**Data in this exercise**

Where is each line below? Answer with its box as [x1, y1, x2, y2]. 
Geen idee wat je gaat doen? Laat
--
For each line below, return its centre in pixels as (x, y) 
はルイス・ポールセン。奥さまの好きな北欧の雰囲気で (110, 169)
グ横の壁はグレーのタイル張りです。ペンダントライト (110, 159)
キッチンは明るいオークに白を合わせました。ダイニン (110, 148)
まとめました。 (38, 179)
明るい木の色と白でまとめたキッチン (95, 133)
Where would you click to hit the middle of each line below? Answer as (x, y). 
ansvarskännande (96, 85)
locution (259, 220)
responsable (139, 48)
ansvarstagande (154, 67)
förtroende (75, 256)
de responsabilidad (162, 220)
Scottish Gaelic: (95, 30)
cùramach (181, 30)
* * *
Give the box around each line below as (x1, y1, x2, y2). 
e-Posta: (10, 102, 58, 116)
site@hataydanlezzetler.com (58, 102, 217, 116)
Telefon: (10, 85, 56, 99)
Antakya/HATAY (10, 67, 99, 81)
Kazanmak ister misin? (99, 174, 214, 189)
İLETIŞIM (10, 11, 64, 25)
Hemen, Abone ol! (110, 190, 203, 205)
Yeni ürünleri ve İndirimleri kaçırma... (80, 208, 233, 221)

**Work required**
Everything above from the line containing "Hemen, Abone ol! (110, 190, 203, 205)" through the line containing "Yeni ürünleri ve" must be copied exactly. Nothing outside that range belongs in the answer.

**Expected answer**
Hemen, Abone ol! (110, 190, 203, 205)
Yeni ürünleri ve İndirimleri kaçırma... (80, 208, 233, 221)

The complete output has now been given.